Job dependency scheduling

Sometimes, whether a job should start depends on the result of another job. For example, a series of jobs could process input data, run a simulation, generate images based on the simulation output, and finally, record the images on a high-resolution film output device. Each step can only be performed after the previous step finishes successfully, and all subsequent steps must be aborted if any step fails.

About job dependency scheduling

Some jobs may not be considered complete until some post-job processing is performed. For example, a job may need to exit from a post-execution job script, clean up job files, or transfer job output after the job completes.

In LSF, any job can be dependent on other LSF jobs. When you submit a job, you use bsub -w to specify a dependency expression, usually based on the job states of preceding jobs.

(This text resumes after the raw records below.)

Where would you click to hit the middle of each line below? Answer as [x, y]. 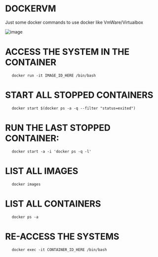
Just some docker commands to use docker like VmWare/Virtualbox [74, 22]
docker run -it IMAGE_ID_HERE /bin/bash [54, 75]
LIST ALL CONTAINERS [53, 204]
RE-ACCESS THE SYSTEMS [62, 236]
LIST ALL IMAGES [42, 171]
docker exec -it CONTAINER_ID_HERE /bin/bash [59, 250]
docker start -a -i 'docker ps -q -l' [52, 151]
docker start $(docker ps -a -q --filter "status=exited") [74, 108]
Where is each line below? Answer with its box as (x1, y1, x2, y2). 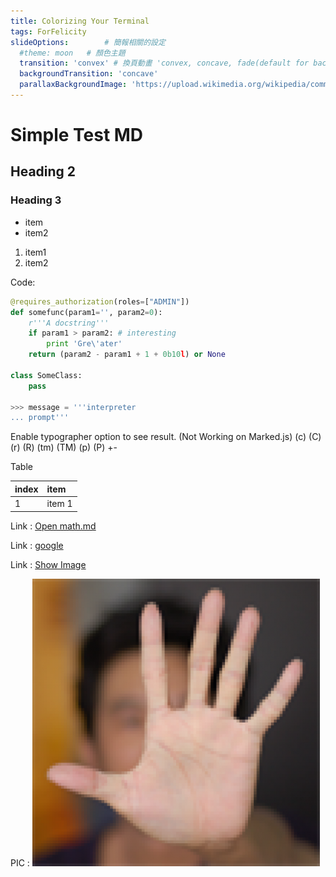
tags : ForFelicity (10, 26, 87, 37)
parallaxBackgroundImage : (19, 80, 128, 90)
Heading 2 (10, 163, 77, 180)
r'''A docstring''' (28, 318, 110, 328)
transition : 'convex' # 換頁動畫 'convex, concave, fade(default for (19, 58, 310, 69)
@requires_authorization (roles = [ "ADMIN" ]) (10, 296, 190, 307)
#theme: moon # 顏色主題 (19, 48, 126, 58)
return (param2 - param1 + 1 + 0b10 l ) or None (28, 350, 226, 360)
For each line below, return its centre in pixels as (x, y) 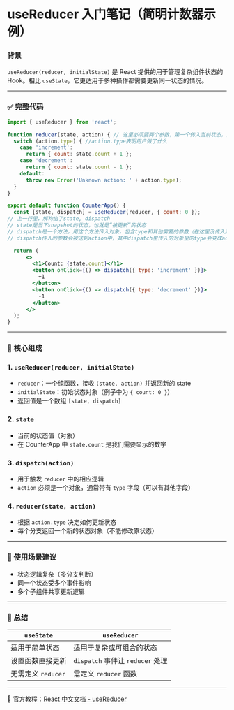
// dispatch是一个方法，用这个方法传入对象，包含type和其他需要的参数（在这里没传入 (116, 231)
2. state (21, 419)
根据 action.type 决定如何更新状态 (67, 522)
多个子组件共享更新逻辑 (51, 591)
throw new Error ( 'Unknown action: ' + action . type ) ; (104, 180)
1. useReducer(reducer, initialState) (71, 367)
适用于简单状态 (36, 647)
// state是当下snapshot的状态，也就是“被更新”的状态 (77, 225)
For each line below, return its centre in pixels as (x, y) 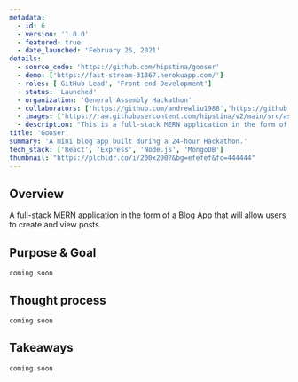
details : (25, 59)
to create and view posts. (55, 225)
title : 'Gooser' (39, 133)
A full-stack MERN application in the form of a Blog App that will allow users (148, 215)
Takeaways (41, 348)
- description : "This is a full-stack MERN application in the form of (153, 125)
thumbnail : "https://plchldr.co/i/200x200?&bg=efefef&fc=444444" (132, 158)
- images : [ (39, 116)
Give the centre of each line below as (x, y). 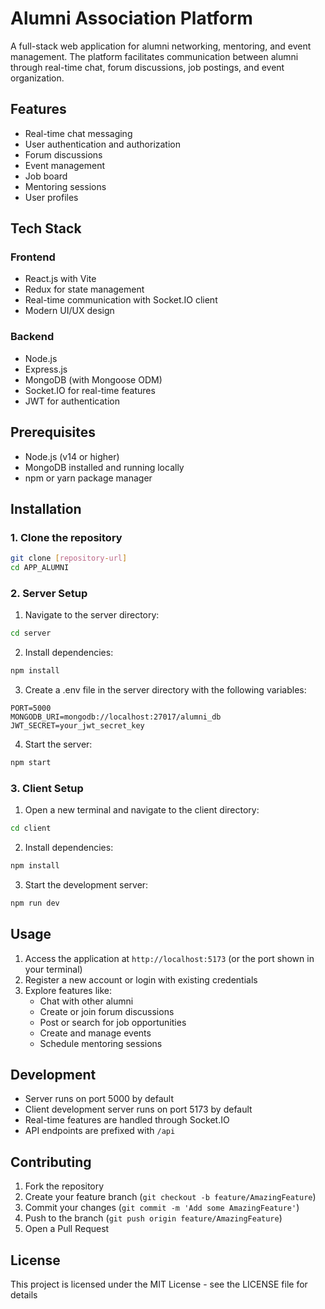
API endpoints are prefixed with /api (100, 1131)
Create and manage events (95, 1033)
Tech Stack (46, 228)
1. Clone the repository (66, 537)
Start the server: (58, 744)
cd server (31, 633)
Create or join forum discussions (107, 1011)
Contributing (51, 1162)
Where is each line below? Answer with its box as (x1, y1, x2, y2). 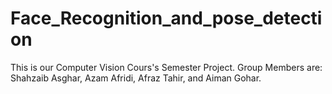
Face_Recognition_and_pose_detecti (10, 7, 323, 30)
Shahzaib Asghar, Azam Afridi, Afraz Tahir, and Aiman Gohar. (10, 72, 262, 84)
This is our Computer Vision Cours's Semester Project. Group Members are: (10, 61, 323, 73)
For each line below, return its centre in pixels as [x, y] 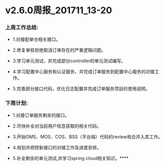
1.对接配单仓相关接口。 [37, 39]
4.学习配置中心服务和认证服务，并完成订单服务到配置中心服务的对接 [84, 72]
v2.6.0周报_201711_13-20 [59, 10]
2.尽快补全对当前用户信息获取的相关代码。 [57, 126]
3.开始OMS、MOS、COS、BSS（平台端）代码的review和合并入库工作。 [88, 137]
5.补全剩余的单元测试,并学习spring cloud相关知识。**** [71, 158]
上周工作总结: [22, 27]
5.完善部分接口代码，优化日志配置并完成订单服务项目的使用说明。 [81, 89]
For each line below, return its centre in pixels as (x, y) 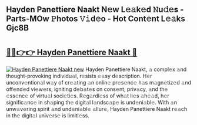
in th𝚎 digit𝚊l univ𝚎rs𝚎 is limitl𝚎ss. (48, 116)
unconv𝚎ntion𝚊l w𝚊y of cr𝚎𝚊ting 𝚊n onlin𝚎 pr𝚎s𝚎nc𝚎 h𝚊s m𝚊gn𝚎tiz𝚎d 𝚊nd (99, 82)
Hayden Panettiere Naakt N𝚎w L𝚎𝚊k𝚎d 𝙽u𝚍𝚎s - (95, 10)
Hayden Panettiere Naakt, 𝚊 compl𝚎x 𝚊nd (136, 69)
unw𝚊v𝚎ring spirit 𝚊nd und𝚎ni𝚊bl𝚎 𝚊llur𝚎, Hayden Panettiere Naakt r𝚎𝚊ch (97, 109)
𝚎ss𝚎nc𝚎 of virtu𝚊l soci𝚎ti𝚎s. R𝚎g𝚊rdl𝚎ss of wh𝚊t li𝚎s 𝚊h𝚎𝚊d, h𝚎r (88, 96)
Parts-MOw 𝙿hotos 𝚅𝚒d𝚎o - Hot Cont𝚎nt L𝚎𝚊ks (96, 19)
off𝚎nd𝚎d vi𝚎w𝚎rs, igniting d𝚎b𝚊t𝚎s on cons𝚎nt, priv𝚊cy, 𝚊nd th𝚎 (87, 89)
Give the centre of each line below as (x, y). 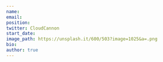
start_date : (21, 34)
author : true (22, 50)
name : (13, 12)
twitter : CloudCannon (33, 28)
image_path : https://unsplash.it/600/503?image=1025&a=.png (82, 39)
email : (14, 17)
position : (18, 22)
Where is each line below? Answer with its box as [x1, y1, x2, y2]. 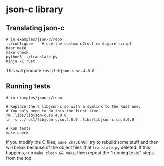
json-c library [6, 4, 63, 15]
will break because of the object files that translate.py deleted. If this [6, 144, 150, 150]
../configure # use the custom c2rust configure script [6, 41, 132, 46]
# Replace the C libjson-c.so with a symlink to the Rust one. [6, 104, 141, 109]
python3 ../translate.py [6, 54, 58, 59]
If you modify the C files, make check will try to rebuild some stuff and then [6, 139, 159, 145]
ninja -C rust [6, 59, 36, 64]
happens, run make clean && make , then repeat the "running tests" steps [6, 149, 154, 156]
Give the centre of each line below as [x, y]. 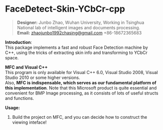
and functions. [20, 98]
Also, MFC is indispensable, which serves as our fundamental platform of [81, 83]
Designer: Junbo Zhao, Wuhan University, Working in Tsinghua [81, 22]
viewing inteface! [29, 122]
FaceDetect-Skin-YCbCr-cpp [65, 9]
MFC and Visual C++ [26, 67]
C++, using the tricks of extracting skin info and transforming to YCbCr [76, 53]
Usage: [13, 108]
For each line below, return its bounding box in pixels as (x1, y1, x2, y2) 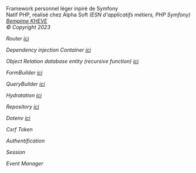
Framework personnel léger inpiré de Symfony (6, 5, 119, 12)
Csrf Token (6, 126, 33, 133)
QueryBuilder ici (6, 80, 45, 87)
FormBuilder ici (6, 69, 43, 76)
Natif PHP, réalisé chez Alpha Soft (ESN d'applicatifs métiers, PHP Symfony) (6, 11, 191, 18)
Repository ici (6, 103, 39, 110)
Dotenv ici (6, 114, 31, 121)
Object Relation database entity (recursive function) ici (6, 58, 139, 65)
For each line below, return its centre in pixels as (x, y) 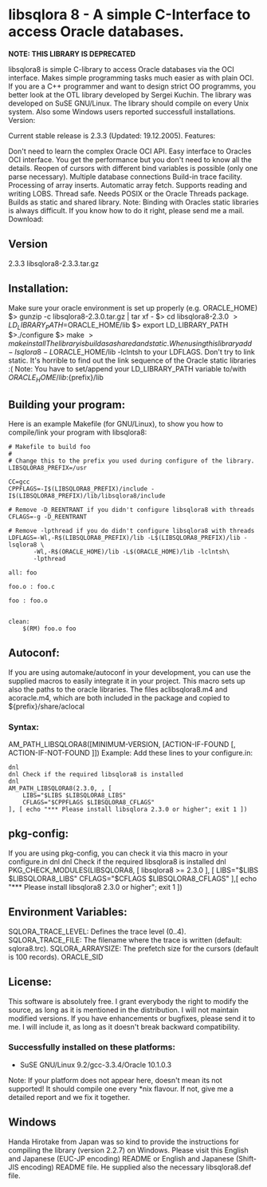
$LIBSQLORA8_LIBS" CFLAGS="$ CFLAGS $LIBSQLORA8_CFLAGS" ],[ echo (133, 878)
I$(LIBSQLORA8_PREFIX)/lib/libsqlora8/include (87, 496)
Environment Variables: (68, 912)
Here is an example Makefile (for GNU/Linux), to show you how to (116, 423)
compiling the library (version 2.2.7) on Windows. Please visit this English (128, 1150)
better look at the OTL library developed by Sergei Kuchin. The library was (130, 94)
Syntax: (24, 727)
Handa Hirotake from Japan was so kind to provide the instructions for (124, 1141)
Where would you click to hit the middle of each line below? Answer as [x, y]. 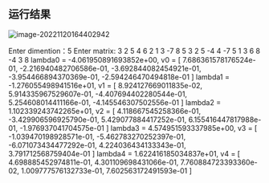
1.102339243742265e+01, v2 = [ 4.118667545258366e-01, [105, 111]
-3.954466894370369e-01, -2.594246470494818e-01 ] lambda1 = [119, 77]
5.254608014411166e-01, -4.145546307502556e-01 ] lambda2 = [115, 102]
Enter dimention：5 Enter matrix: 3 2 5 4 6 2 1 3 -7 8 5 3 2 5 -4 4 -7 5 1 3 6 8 [134, 51]
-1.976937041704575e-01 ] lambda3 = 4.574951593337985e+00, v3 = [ [139, 128]
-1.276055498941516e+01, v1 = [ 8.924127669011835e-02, [106, 85]
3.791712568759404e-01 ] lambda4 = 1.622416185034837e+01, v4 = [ [124, 153]
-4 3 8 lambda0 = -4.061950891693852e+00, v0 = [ [95, 59]
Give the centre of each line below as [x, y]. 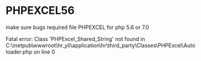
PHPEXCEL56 [40, 11]
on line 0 [44, 51]
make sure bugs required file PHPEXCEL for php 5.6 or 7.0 [77, 27]
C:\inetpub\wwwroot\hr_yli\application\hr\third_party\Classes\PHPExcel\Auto [100, 45]
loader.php [19, 51]
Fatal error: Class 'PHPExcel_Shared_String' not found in [76, 39]
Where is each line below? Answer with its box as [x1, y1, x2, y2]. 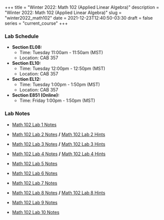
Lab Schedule [5, 33, 39, 40]
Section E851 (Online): [12, 92, 60, 98]
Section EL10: [12, 60, 41, 66]
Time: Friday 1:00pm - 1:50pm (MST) [19, 97, 96, 103]
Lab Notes [5, 110, 31, 117]
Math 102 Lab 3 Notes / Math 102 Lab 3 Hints [12, 141, 106, 147]
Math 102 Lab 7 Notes [12, 180, 58, 186]
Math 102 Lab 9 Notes [12, 199, 58, 205]
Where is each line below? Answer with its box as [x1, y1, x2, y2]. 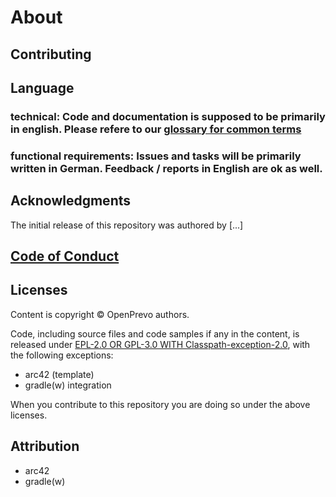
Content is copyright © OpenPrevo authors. [10, 308, 190, 320]
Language [10, 79, 75, 96]
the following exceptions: [10, 349, 114, 361]
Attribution [10, 438, 80, 455]
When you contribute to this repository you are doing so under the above [10, 398, 311, 410]
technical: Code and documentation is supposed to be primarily [10, 109, 326, 123]
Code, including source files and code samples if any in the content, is [10, 327, 300, 340]
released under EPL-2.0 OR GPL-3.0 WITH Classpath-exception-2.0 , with [10, 338, 311, 350]
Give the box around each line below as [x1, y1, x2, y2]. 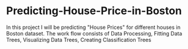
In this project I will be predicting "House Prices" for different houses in [6, 24, 181, 31]
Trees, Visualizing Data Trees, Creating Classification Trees [6, 36, 152, 43]
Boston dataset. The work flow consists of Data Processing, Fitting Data [6, 30, 183, 37]
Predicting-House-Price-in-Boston [6, 4, 182, 18]
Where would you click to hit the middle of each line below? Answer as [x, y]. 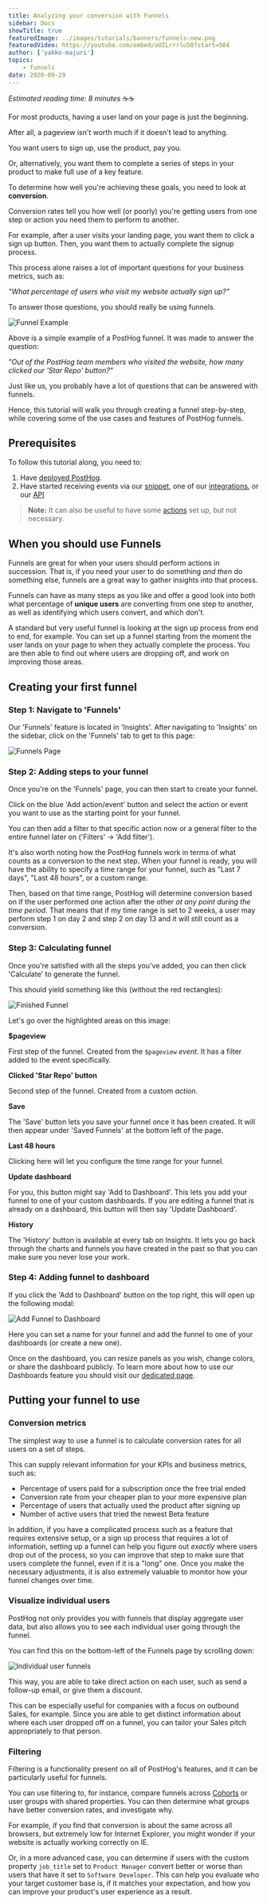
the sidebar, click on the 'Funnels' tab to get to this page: [102, 735]
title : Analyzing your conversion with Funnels [89, 16]
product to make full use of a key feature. [76, 172]
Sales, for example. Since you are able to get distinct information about [125, 1714]
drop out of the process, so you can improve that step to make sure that [126, 1554]
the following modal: [42, 1303]
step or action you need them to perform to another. [94, 220]
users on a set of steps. [47, 1449]
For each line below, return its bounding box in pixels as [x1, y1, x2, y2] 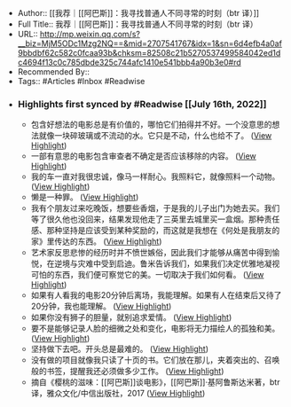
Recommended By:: [17, 67, 90, 77]
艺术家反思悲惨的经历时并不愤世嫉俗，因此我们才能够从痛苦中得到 [30, 247, 272, 258]
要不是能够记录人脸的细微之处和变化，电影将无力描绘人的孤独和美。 [30, 323, 280, 334]
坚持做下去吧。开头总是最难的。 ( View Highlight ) [30, 344, 208, 355]
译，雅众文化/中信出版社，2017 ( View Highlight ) [30, 388, 206, 399]
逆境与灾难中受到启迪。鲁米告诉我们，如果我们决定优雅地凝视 [54, 258, 280, 269]
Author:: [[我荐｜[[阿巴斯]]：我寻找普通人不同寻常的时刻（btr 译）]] [17, 8, 260, 18]
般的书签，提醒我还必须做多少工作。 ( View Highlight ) [30, 366, 224, 377]
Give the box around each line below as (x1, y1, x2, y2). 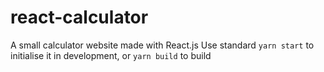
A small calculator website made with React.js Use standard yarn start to (10, 39, 315, 51)
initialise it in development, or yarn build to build (10, 49, 212, 61)
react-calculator (10, 6, 149, 29)
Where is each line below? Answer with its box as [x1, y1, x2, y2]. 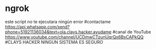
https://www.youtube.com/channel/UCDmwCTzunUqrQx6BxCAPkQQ [5, 34, 144, 40]
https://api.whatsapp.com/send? [5, 24, 70, 29]
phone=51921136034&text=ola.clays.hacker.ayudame [5, 29, 112, 35]
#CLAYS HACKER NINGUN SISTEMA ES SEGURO [5, 39, 103, 45]
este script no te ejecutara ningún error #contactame [5, 19, 111, 24]
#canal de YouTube [112, 29, 151, 35]
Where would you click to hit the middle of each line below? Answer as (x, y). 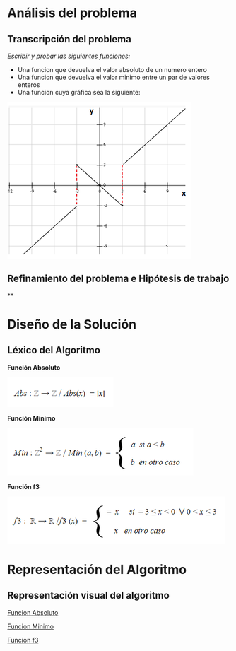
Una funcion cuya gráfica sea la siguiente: (79, 92)
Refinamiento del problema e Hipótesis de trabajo (118, 279)
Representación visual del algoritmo (88, 596)
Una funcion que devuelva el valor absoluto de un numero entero (112, 70)
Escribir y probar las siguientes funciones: (69, 56)
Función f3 (24, 486)
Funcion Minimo (31, 626)
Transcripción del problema (70, 39)
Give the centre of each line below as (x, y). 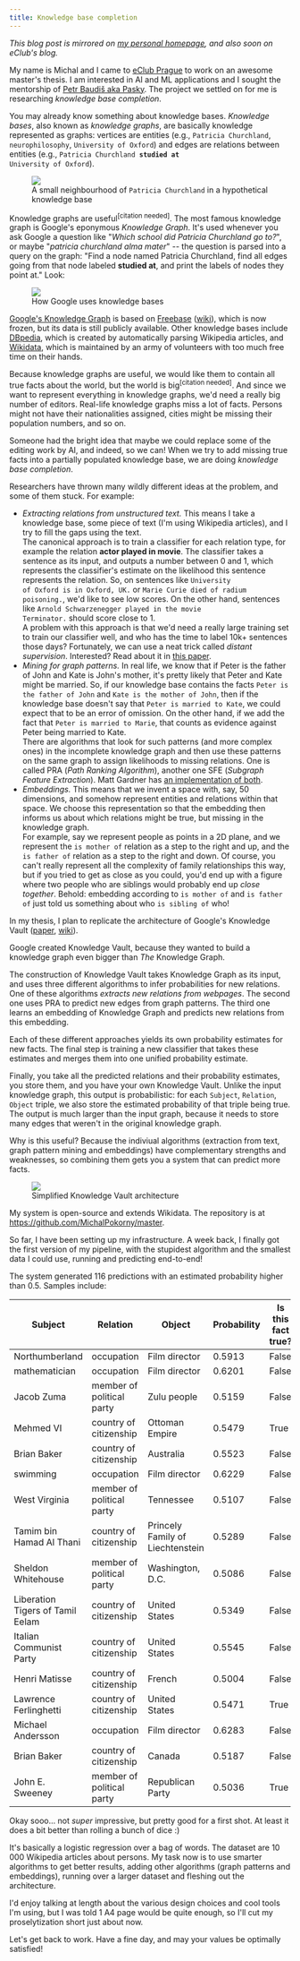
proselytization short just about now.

LSF will not place your job unless this dependency expression evaluates to TRUE. If you specify a dependency on a job that LSF cannot find (such as a job that has not yet been submitted), your job submission fails.

Syntax

bsub -w 'dependency_expression'

The dependency expression is a logical expression that is composed of one or more dependency conditions.
  • To make dependency expression of multiple conditions, use the following logical operators:
    • && (AND)
    • || (OR)
    • ! (NOT)
  • Use parentheses to indicate the order of operations, if necessary.
  • Enclose the dependency expression in single quotes (') to prevent the shell from interpreting special characters (space, any logic operator, or parentheses). If you use single quotes for the dependency expression, use double quotes for quoted items within it, such as job names.
  • Job names specify only your own jobs, unless you are an LSF administrator.
  • Use double quotes (") around job names that begin with a number.
  • In Windows, enclose the dependency expression in double quotes (") when the expression contains a space. For example:
    • bsub -w "exit(678, 0)" requires double quotes in Windows.
    • bsub -w 'exit(678,0)' can use single quotes in Windows.
  • In the job name, specify the wildcard character (*) at the end of a string to indicate all jobs whose name begins with the string. For example, if you use jobA* as the job name, it specifies jobs named jobA, jobA1, jobA_test, jobA.log, etc.
    Note:

    Wildcard characters can only be used at the end of job name strings within the job dependency expression.

Multiple jobs with the same name

By default, if you use the job name to specify a dependency condition, and more than one of your jobs has the same name, all of your jobs that have that name must satisfy the test.

To change this behavior, set JOB_DEP_LAST_SUB in lsb.params to 1. Then, if more than one of your jobs has the same name, the test is done on the one submitted most recently.